Submitted to: PLOS ONE
Publication Type: Peer Reviewed Journal
Publication Acceptance Date: 4/13/2021
Publication Date: 4/23/2021
Citation: Davis, E.W., Okrent, R.A., Manning, V., Trippe, K.M. 2021. Unexpected distribution of the 4-formylaminooxyvinylglycine (FVG) biosynthetic pathway in Pseudomonas and beyond. PLoS ONE. 16(4). Article e0247348.

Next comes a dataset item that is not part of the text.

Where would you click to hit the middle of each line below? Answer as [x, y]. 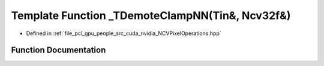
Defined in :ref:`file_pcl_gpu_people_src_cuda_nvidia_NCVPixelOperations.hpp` [124, 33]
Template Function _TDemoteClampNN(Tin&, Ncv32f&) [151, 15]
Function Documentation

Interpretive Summary: A bacteria that is native to grass seed fields in the Willamette Valley of Oregon, Pseudomonas fluorescens WH6, is known to produce an herbicide that arrests the germination of grasses. This herbicide, known as 4-formylaminooxyvinylglycine (FVG), has been well characterized. Despite this, only a few strains of bacteria are known to produce this compound. We used our previous knowledge of the gene cluster that encodes the FVG biosynthetic pathway (gvg) to determine if this gene cluster is widespread amongst other bacteria. We learned that the gene cluster is relatively rare, and is generally found within one specific group of fluorescent pseudomonads. However, other groups of bacteria, including certain strains of Pseudomonas syringae, Thiomonas, Burkholderia and Pantoea also encode this cluster. Our results suggest that the the gvg biosynthetic gene cluster has been transfered to other bacteria by lateral gene transfer. Because FVG is produced in a wide variety of strains, our results also suggest that FVG production is evolutionarily useful for a variety of bacteria living in a variety of plant or soil-related environments.

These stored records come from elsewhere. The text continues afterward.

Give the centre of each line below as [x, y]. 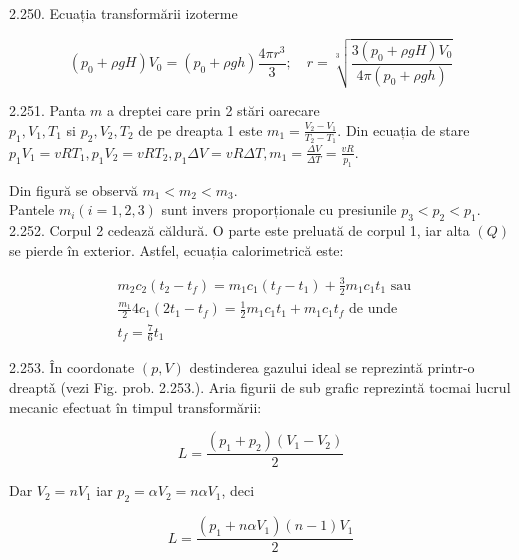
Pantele [32, 209]
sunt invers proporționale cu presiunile [279, 209]
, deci [238, 490]
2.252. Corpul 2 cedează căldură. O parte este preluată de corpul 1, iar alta [239, 230]
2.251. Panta [47, 110]
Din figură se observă [73, 189]
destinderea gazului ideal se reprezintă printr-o [332, 367]
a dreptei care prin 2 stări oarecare [213, 110]
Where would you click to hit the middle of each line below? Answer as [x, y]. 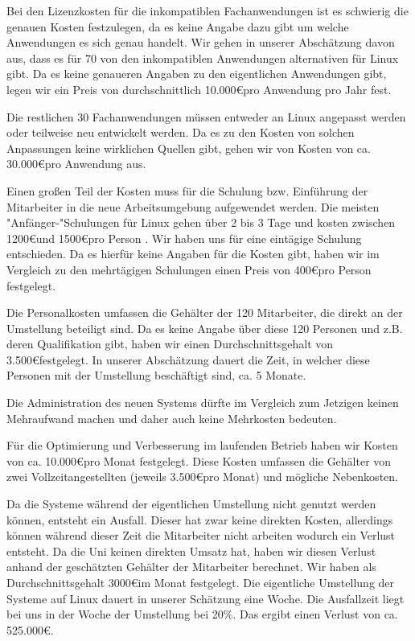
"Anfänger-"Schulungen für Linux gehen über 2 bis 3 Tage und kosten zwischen [201, 222]
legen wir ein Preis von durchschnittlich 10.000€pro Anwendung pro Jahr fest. [199, 89]
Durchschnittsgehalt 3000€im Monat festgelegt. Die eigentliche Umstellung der [201, 582]
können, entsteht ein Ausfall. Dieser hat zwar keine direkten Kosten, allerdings [200, 519]
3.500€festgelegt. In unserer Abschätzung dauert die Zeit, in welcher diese [188, 359]
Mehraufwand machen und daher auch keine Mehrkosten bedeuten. [172, 418]
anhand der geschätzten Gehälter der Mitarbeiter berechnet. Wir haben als [191, 567]
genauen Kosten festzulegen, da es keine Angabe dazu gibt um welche [178, 26]

Technical Abstract: The biological herbicide and antibiotic 4-formylaminooxyvinylglycine (FVG) was originally isolated from several rhizosphere-associated strains of Pseudomonas fluorescens. Biosynthesis of FVG is dependent on the gvg biosynthetic gene cluster in P. fluorescens. In this investigation, we used comparative genomics to identify strains with the genetic potential to produce FVG due to presence of a gvg gene cluster. These strains primarily belong to two groups of Pseudomonas, P. fluorescens and P. syringae, however, a few strains with the gvg cluster were found outside of Pseudomonas. Mass spectrometry confirmed that all tested strains of the P. fluorescens species group produced FVG. However, P. syringae strains did not produce FVG under standard conditions. Several lines of evidence regarding the transmission of the gvg cluster suggest that it was introduced multiple times through horizontal gene transfer within the Pseudomonas lineage as well as in select lineages of Thiomonas, Burkholderia and Pantoea. Together, these data broaden our understanding of the evolution and diversity of FVG biosynthesis. In the course of this investigation, additional gene clusters containing only a subset of the genes required to produce FVG were identified in a broad range of bacteria, including many non-pseudomonads. These clusters likely produce novel metabolites.